3.8 Restrict permissions again (Crucial for Security)

After issuing the cert and installing it to the nginx path, it is critical to restrict permissions so your private key isn't exposed.

Our final goal: Let vpsadmin own the directory (so acme.sh can overwrite files on renewal), but lock down the files so only root (and Nginx) can read the private key.

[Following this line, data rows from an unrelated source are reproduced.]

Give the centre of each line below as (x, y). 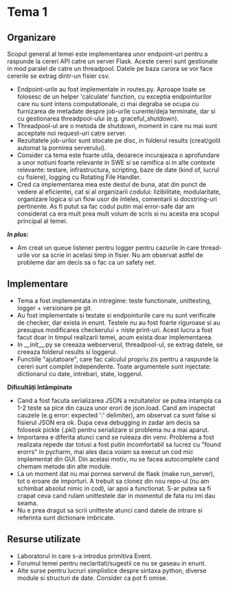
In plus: (18, 234)
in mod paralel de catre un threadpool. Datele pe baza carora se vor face (110, 69)
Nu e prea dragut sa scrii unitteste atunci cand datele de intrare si (110, 510)
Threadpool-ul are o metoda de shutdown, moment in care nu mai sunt (117, 126)
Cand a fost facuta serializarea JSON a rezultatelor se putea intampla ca (119, 400)
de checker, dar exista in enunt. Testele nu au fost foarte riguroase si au (119, 322)
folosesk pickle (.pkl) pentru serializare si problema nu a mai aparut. (113, 430)
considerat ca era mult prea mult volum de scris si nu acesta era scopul (118, 214)
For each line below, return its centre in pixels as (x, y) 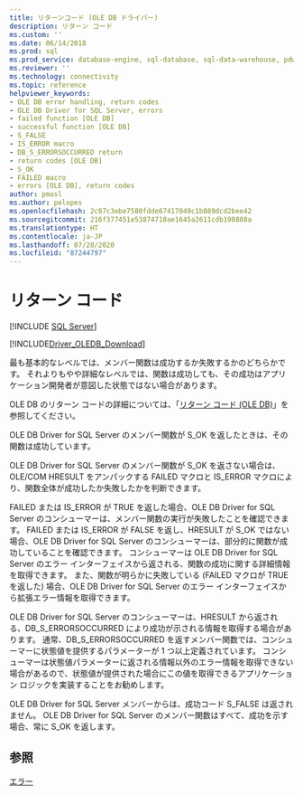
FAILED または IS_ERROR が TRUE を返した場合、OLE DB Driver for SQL (142, 507)
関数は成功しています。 (53, 446)
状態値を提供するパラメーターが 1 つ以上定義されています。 (151, 651)
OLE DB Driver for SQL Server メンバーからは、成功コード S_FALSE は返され (151, 704)
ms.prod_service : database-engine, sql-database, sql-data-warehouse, (145, 60)
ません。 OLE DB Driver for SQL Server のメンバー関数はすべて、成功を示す (149, 715)
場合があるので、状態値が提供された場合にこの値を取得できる (124, 674)
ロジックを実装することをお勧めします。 (94, 685)
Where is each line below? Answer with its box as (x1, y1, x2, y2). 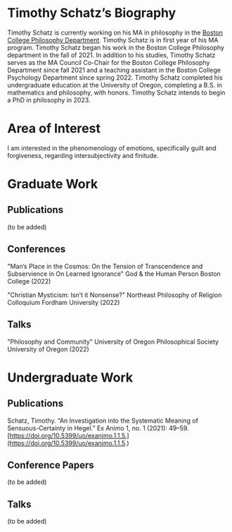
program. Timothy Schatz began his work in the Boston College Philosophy (7, 43, 225, 52)
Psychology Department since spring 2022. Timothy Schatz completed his (7, 73, 223, 82)
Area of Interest (7, 121, 101, 137)
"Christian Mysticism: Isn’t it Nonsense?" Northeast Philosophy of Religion (7, 291, 222, 299)
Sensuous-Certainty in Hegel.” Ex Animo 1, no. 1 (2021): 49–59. (7, 423, 189, 432)
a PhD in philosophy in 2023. (7, 95, 91, 104)
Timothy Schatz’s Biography (7, 5, 176, 21)
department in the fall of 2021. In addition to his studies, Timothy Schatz (7, 51, 216, 59)
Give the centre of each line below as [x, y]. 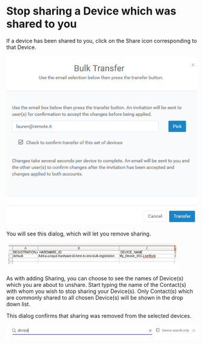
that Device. [21, 47]
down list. [18, 304]
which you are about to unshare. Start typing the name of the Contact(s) [96, 285]
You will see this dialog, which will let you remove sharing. [79, 234]
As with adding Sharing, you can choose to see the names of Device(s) [95, 278]
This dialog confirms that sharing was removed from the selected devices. [99, 316]
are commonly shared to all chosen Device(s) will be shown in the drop [95, 298]
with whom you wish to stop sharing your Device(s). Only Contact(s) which [100, 291]
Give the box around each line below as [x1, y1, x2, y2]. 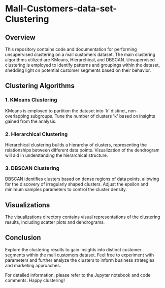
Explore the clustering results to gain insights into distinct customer [5, 246, 142, 252]
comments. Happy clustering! [5, 277, 65, 283]
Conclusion [5, 234, 41, 242]
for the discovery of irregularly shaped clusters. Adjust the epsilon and [5, 181, 149, 187]
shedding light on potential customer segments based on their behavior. [5, 67, 151, 73]
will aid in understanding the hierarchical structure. [5, 152, 108, 158]
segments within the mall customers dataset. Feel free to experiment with [5, 252, 154, 258]
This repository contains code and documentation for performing [5, 47, 137, 52]
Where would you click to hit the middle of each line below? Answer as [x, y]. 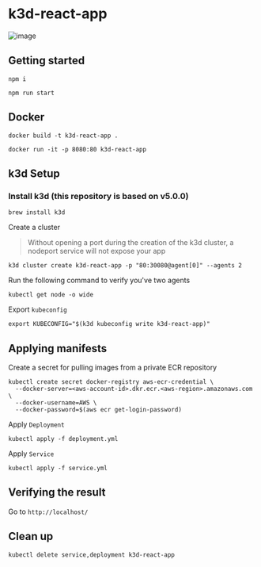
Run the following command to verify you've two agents [99, 280]
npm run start [32, 93]
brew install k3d [37, 213]
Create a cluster [34, 228]
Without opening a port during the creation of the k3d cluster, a [130, 243]
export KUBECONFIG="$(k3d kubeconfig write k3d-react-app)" [110, 324]
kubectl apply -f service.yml [58, 469]
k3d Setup [34, 173]
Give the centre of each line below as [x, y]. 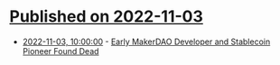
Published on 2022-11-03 [106, 17]
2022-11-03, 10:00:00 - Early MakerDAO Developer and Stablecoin [146, 42]
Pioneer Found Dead [61, 51]
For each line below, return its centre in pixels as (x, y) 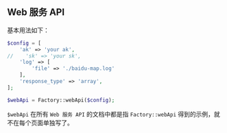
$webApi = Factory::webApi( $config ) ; (61, 100)
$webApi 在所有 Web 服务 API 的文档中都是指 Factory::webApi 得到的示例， (111, 114)
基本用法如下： (28, 30)
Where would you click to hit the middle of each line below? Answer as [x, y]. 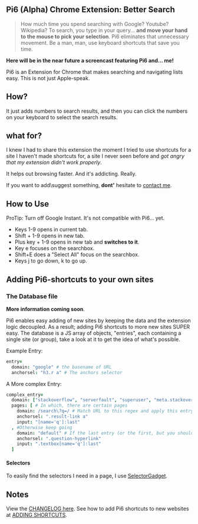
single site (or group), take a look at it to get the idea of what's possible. [93, 339]
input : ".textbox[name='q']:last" [59, 444]
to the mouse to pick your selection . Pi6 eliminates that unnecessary [105, 36]
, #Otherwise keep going [42, 427]
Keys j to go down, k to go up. [51, 261]
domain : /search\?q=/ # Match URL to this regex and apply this [97, 411]
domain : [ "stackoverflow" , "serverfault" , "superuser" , [81, 400]
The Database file [32, 296]
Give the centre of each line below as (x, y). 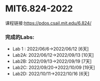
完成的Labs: (20, 37)
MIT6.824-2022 (39, 9)
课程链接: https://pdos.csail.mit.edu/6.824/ (48, 23)
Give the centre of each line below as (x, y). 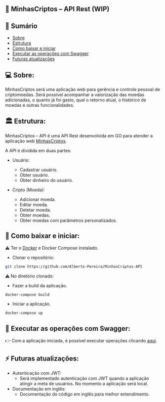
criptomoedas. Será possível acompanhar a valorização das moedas (75, 95)
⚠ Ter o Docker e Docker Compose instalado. (52, 248)
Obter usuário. (34, 175)
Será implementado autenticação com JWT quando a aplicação (84, 378)
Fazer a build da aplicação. (40, 285)
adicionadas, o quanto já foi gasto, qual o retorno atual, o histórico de (76, 100)
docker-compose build (27, 295)
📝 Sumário (21, 26)
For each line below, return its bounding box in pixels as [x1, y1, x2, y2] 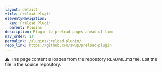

  • apply the final security permissions:
    shell
    sudo chown -R vpsadmin:vpsadmin /etc/nginx/cert
sudo chmod 700 /etc/nginx/cert
sudo chmod 600 /etc/nginx/cert/www.curvature.blog.key
sudo chmod 644 /etc/nginx/cert/www.curvature.blog.fullchain.cer

3.9 Quick checklist for this stage

After finishing this section, you should have:

  • acme.sh installed and configured for Let's Encrypt.
  • webroot permissions cleanly configured for ACME challenges.
  • A successfully issued certificate for www.curvature.blog
  • Cert/key installed securely under /etc/nginx/cert/
  • Passwordless sudo configured so acme.sh can automatically run systemctl reload nginx upon renewal
  • File and directory permissions strictly tightened.